I DON’T KNOW WHAT happened in the days that followed. Even now, as I scrutinize the components of the confrontation—the threat, the denial, the lecture, the apology—it is difficult to relate them. When I considered it weeks later, it seemed I had made a thousand mistakes, driven a thousand knives into the heart of my own family. Only later did it occur to me that whatever damage was done that night might not have been done solely by me. And it was more than a year before I understood what should have been immediately apparent: that my mother had not confronted my father, and my father had not confronted Shawn. Dad had never promised to help me and Audrey. Mother had lied.

Now, when I reflect on my mother’s words, remembering the way they appeared as if by magic on the screen, one detail stands above the rest: that Mother described my father as bipolar. It was the exact disorder that I myself suspected. It was my word, not hers. Then I wonder if perhaps my mother, who had always reflected so perfectly the will of my father, had that night merely been reflecting mine.

No, I tell myself. They were her words. But hers or not, those words, which had so comforted and healed me, were hollow. I don’t believe they were faithless, but sincerity failed to give them substance, and they were swept away by other, stronger currents.












I fled the mountain with my bags half packed and did not retrieve anything that was left behind. I went to Salt Lake and spent the rest of the holidays with Drew.

I tried to forget that night. For the first time in fifteen years, I closed my journal and put it away. Journaling is contemplative, and I didn’t want to contemplate anything.

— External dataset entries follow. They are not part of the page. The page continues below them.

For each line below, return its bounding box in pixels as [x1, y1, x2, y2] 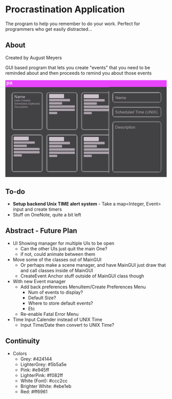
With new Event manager [12, 278, 66, 284]
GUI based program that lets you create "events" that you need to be [5, 64, 150, 70]
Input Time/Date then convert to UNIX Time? [20, 322, 114, 328]
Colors [12, 350, 27, 356]
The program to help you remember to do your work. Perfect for [5, 21, 140, 27]
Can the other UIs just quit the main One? [20, 245, 107, 252]
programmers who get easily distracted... [5, 26, 92, 32]
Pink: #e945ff [20, 367, 50, 373]
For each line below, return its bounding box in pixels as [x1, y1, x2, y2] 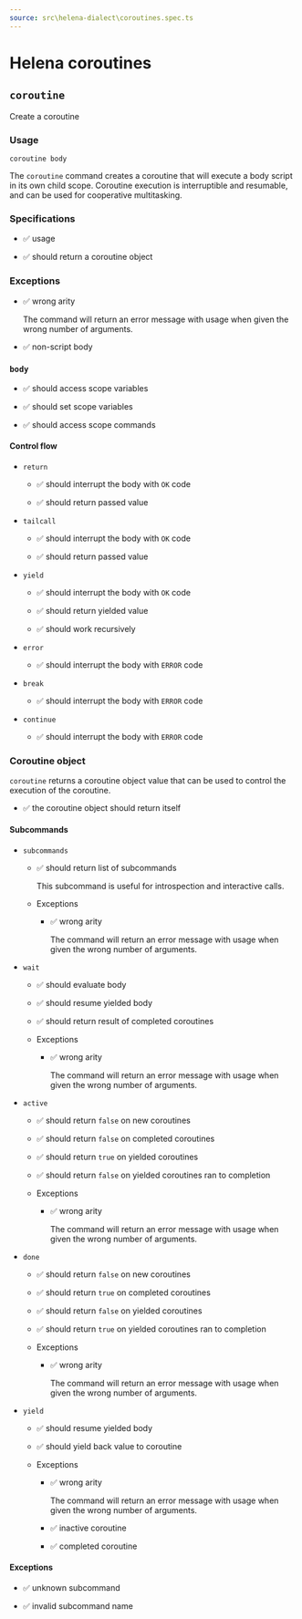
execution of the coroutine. [9, 785, 111, 796]
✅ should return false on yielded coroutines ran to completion [36, 1169, 271, 1180]
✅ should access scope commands [22, 419, 157, 430]
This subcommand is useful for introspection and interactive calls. [36, 880, 285, 891]
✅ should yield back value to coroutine [36, 1440, 182, 1451]
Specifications [9, 212, 76, 224]
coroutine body [9, 154, 68, 163]
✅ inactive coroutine [49, 1522, 127, 1533]

After the New Year I returned to Cambridge, but I withdrew from my friends. I had seen the earth tremble, felt the preliminary shock; now I waited for the seismic event that would transform the landsape. I knew how it would begin. Shawn would think about what Dad had told him on the phone, and sooner or later he would realize that my denial—my claim that Dad had misunderstood me—was a lie. When he realized the truth, he would despise himself for perhaps an hour. Then he would transfer his loathing to me.

It was early March when it happened. Shawn sent me an email. It contained no greeting, no message whatsoever. Just a chapter from the Bible, from Matthew, with a single verse set apart in bold: O generation of vipers, how can ye, being evil, speak good things? It froze my blood.

Shawn called an hour later. His tone was casual, and we talked for twenty minutes about Peter, about how his lungs were developing. Then he said, “I have a decision to make, and I’d like your advice.”

“Sure.”

“I can’t decide,” he said. He paused, and I thought perhaps the connection had failed. “Whether I should kill you myself, or hire an assassin.” There was a static-filled silence. “It might be cheaper to hire someone, when you figure in the cost of the flight.”

I pretended I hadn’t understood, but this only made him aggressive. Now he was hurling insults, snarling. I tried to calm him but it was pointless. We were seeing each other at long last. I hung up on him but he called again, and again and again, each time repeating the same lines, that I should watch my back, that his assassin was coming for me. I called my parents.

“He didn’t mean it,” Mother said. “Anyway, he doesn’t have that kind of money.”

“Not the point,” I said.

Dad wanted evidence. “You didn’t record the call?” he said. “How am I supposed to know if he was serious?”

“He sounded like he did when he threatened me with the bloody knife,” I said.

“Well, he wasn’t serious about that.”